Тоска по окраинам - страница 3



Когда бабушка уже вздыхает во сне на соседней койке, я всё еще слушаю хрип ее радио. «Передаем вальс Иоганна Штрауса» – я думаю о человеке-страусе, разглядываю бабушкино платье, висящее на гвоздике на двери. Ровно в двенадцать радио тихо-тихо играет гимн и умирает до шести утра. Но я не сплю. Я думаю про мать, снова и снова. Про мать, которая не звонит. Почему не звонит?

Меня пронизывает ужасная догадка: мать, быть может, уже мертва – а отец просто скрыл это от меня. Или сам еще не знает. Думает, что она ест изюм дяди Валеры. Изюм.

В последнее время я думаю об этом больше, чем об измене. Маму могут изнасиловать в такси. Вывезти в поле, как в газете писали, взять в рабство. Маму могут убить в грязном болоте, и мама больше не вернется домой. Никогда. Никогда. Утонет в черной слякотной жиже, хватая ртом воздух и захлебываясь. Маленькую, хрупенькую маму легко переломить надвое, и удушить легко, и вспороть горло с маленькой родинкой, так, что хлынет кровь и откинется назад голова. Найдется много желающих – на ее «танцах», на ее «грязных танцах», где сальные уродцы ищут себе хохочущих жертв.

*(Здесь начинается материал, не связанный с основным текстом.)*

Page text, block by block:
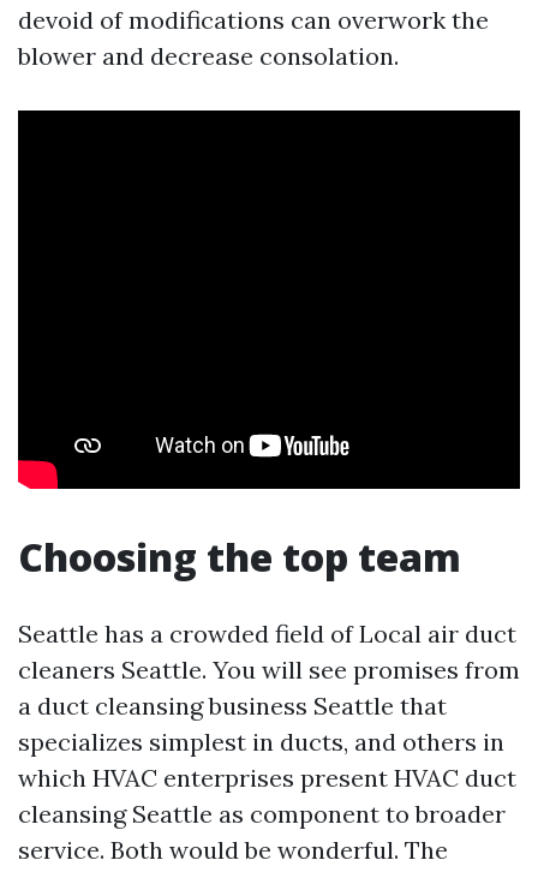
devoid of modifications can overwork the
blower and decrease consolation.
Choosing the top team
Seattle has a crowded field of Local air duct
cleaners Seattle. You will see promises from
a duct cleansing business Seattle that
specializes simplest in ducts, and others in
which HVAC enterprises present HVAC duct
cleansing Seattle as component to broader
service. Both would be wonderful. The
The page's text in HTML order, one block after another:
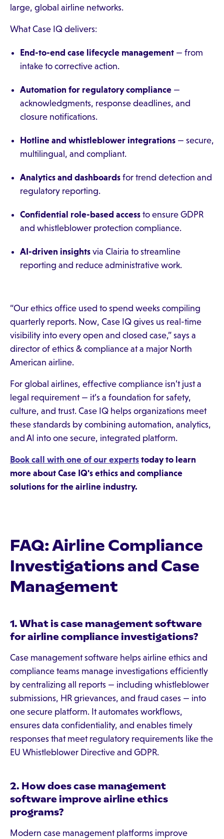
large, global airline networks.
What Case IQ delivers:
End-to-end case lifecycle management — from
intake to corrective action.
Automation for regulatory compliance —
acknowledgments, response deadlines, and
closure notifications.
Hotline and whistleblower integrations — secure,
multilingual, and compliant.
Analytics and dashboards for trend detection and
regulatory reporting.
Confidential role-based access to ensure GDPR
and whistleblower protection compliance.
AI-driven insights via Clairia to streamline
reporting and reduce administrative work.
“Our ethics office used to spend weeks compiling
quarterly reports. Now, Case IQ gives us real-time
visibility into every open and closed case,” says a
director of ethics & compliance at a major North
American airline.
For global airlines, effective compliance isn’t just a
legal requirement — it’s a foundation for safety,
culture, and trust. Case IQ helps organizations meet
these standards by combining automation, analytics,
and AI into one secure, integrated platform.
Book call with one of our experts today to learn
more about Case IQ's ethics and compliance
solutions for the airline industry.
FAQ: Airline Compliance
Investigations and Case
Management
1. What is case management software
for airline compliance investigations?
Case management software helps airline ethics and
compliance teams manage investigations efficiently
by centralizing all reports — including whistleblower
submissions, HR grievances, and fraud cases — into
one secure platform. It automates workflows,
ensures data confidentiality, and enables timely
responses that meet regulatory requirements like the
EU Whistleblower Directive and GDPR.
2. How does case management
software improve airline ethics
programs?
Modern case management platforms improve
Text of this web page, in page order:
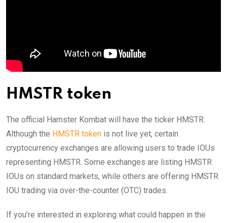
HMSTR token
The official Hamster Kombat will have the ticker HMSTR.
Although the HMSTR token is not live yet, certain
cryptocurrency exchanges are allowing users to trade IOUs
representing HMSTR. Some exchanges are listing HMSTR
IOUs on standard markets, while others are offering HMSTR
IOU trading via over-the-counter (OTC) trades.
If you’re interested in exploring what could happen in the
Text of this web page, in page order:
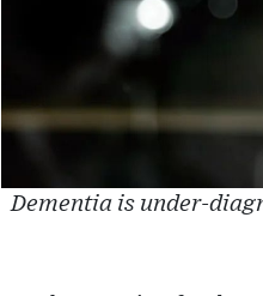
Dementia is under-
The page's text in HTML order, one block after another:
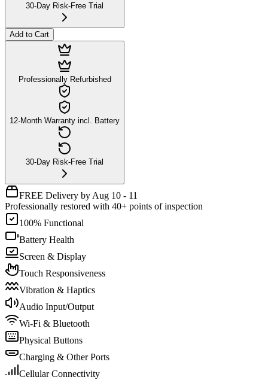
30-Day Risk-Free Trial
Add to Cart
Professionally Refurbished
12-Month Warranty incl. Battery
30-Day Risk-Free Trial
FREE Delivery by Aug 10 - 11
Professionally restored with 40+ points of inspection
100% Functional
Battery Health
Screen & Display
Touch Responsiveness
Vibration & Haptics
Audio Input/Output
Wi-Fi & Bluetooth
Physical Buttons
Charging & Other Ports
Cellular Connectivity
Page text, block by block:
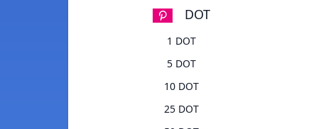
DOT
1 DOT
5 DOT
10 DOT
25 DOT
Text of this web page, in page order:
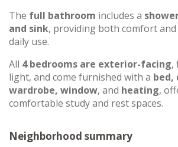
The full bathroom includes a
and sink, providing both comfort
daily use.
All 4 bedrooms are exterior-facing,
light, and come furnished with a bed,
wardrobe, window, and heating,
comfortable study and rest spaces.
Neighborhood summary
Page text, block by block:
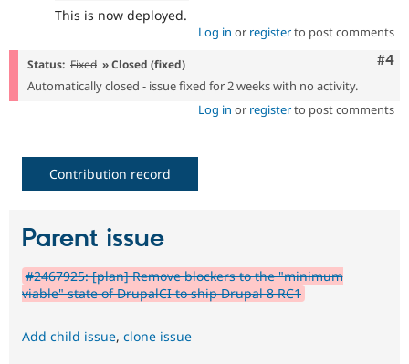
This is now deployed.
Log in or registerto post comments
#4
Status: Fixed » Closed (fixed)
Automatically closed - issue fixed for 2 weeks with no activity.
Log in or registerto post comments
Contribution record
Parent issue
#2467925: [plan] Remove blockers to the "minimum
viable" state of DrupalCI to ship Drupal 8 RC1
Add child issue, clone issue
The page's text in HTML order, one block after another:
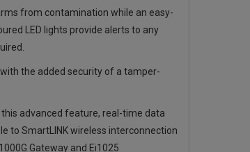
from contamination while an easy-
LED lights provide alerts to any
the added security of a tamper-
advanced feature, real-time data
to SmartLINK wireless interconnection
Gatewayand Ei1025
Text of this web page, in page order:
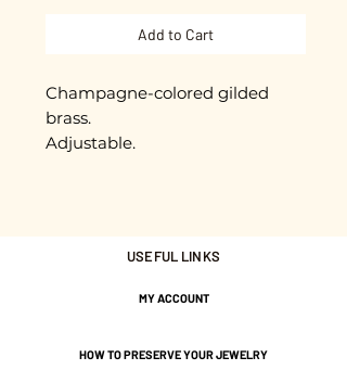
Add to Cart
Champagne-colored gilded
brass.
Adjustable.
USEFUL LINKS
MY ACCOUNT
HOW TO PRESERVE YOUR JEWELRY
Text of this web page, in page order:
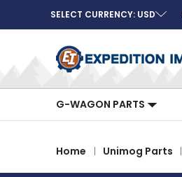
SELECT CURRENCY: USD
G-WAGON PARTS
Home Unimog Parts
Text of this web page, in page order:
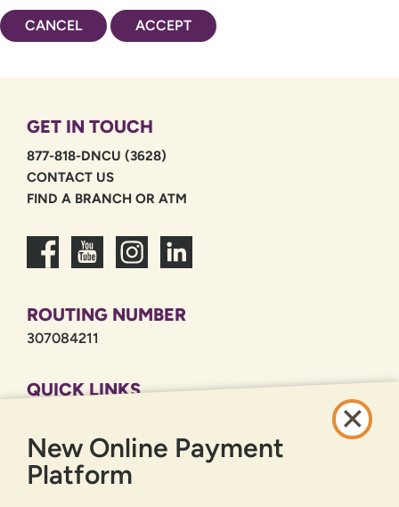
CANCEL ACCEPT
GET IN TOUCH
877-818-DNCU (3628)
CONTACT US
FIND A BRANCH OR ATM
ROUTING NUMBER
307084211
QUICK LINKS
PRIVACY POLICY
SITEMAP
New Online Payment
Platform
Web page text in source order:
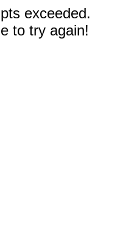
exceeded.
to try again!
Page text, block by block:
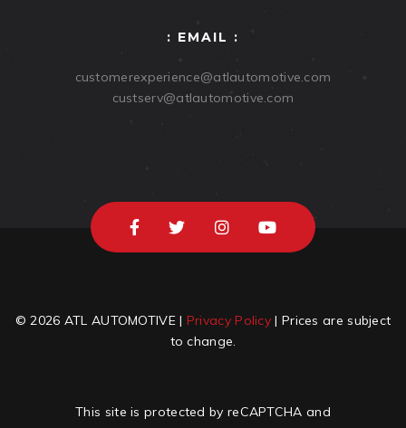
: EMAIL :
customerexperience@atlautomotive.com
custserv@atlautomotive.com
© 2026 ATL AUTOMOTIVE | Privacy Policy | Prices are subject
to change.
This site is protected by reCAPTCHA and
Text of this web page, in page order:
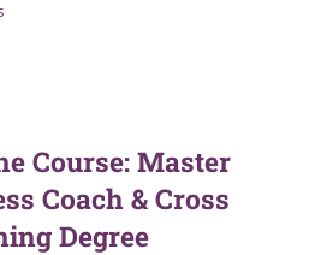
Course: Master
Coach & Cross
Degree
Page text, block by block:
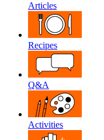
Articles
Recipes
Q&A
Activities

Мать – дура. Мать сядет к кому угодно в машину, и поедет куда угодно. Мать навсегда останется в лесу – страшном, черном, величественном, такой видишь иногда из окна автобуса – и вздрагиваешь, совсем в глуши, выхода нет ни с какой из сторон. От похоти своей, по дурости мать поедет туда. Там черная яма с жирной землей, слякоть, вечная неподъемная тишь. Насильника, убийцу никогда не найдут. Мать не вернется домой. Я останусь одна. А всё потому, что не могу ее остановить. Никогда не могла.

– Никуда ты не пойдешь! – орала я, топая ногами, когда доводила себя до отчаяния, сама возгоняла до дикой истерики. Последний шанс остановить, последний! Последняя возможность спасти ее – тупую, непутевую, слишком наивную и слабую.

– Слишком громко ты орешь! – в рифму верещала мать. – Нет, это невозможно, невозможно…

Хлопала входная дверь, улюлюкал лифт – на седьмой этаж туда ездил страшный грохочущий лифт с желтой лампочкой. Всё было кончено. Мать никогда не возвращалась от угрызений совести. И помириться, «сжигая мосты», не возвращалась тоже – за ней ходил отец, заставляя меня извиняться. «В кого она такая жестокая? – спрашивала мать. – Я такой не была».

Бабушка раскатисто захрапела, откинувшись на спину и настежь открыв черный запавший рот. Я жмурюсь и отворачиваюсь к стенке. Прямо перед носом оказывается стык обоев, уже отходящий, который я подковыриваю всякий раз, ночуя там.

Хочется подумать о чем-нибудь другом. Вечером я читала книжку про иглу в раковине – она уплыла в трубу и там, в темноте, подружилась с яичной скорлупой и куском мыла. Вместе они путешествовали и даже искали королевство, золотой дворец повелителя – раз им уже не выбраться из черного водостока. Найдут ли?

…Как же расти без нее? Отец, конечно, сопьется… И никто не будет таскать из магазина, где она работает с теткой, пачки макарон и мармеладных рыбин в сахаре. В нашем классе нет никого без матери, никого не воспитывают отцы. Про таких говорят шепотом, что они попадают в интернат, который стоит прямо за сто-писят-пять-дробь-один, справа от школы.

Мать иногда мучает меня вопросами: «А что было бы, если б ты узнала, что мы тебе неродные? А что было бы, если бы папа нашел себе другую тетю? Она, наверное, была бы добрее мамы, правда? Всё бы тебе разрешала…» И я клевала на эту горькую удочку, и захлебывалась в плаче, и просила прощения – незнамо за что. Конечно, если бы мама была не моей родной мамой, я всё равно бы ее любила. И ни за что не стала бы искать настоящую – какую-нибудь простую щекастую, которая подпирает рот рукой и грустит обо мне. Или строгую тетю, которая заставляла бы мыть посуду и соблюдать режим. Зачем она мне?